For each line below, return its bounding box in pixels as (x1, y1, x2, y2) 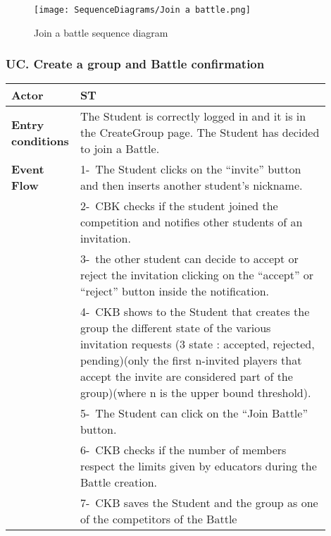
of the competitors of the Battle (80, 511, 237, 528)
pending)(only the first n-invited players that (80, 352, 302, 369)
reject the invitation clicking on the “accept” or (80, 267, 314, 284)
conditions (11, 132, 69, 149)
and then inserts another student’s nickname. (80, 177, 303, 194)
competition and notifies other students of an (80, 214, 303, 231)
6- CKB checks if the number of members (80, 441, 287, 458)
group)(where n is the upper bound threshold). (80, 384, 311, 401)
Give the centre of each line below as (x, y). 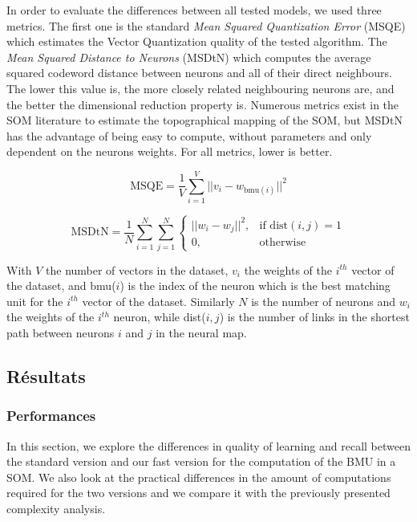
⁂
Beginning with the line where "group)(where n is" appears, restate word for word every line down to the last one in the data, but keep the pictures out.

TASK OUTPUT:
group)(where n is the upper bound threshold). (80, 384, 311, 401)
Give the centre of each line below as (x, y). 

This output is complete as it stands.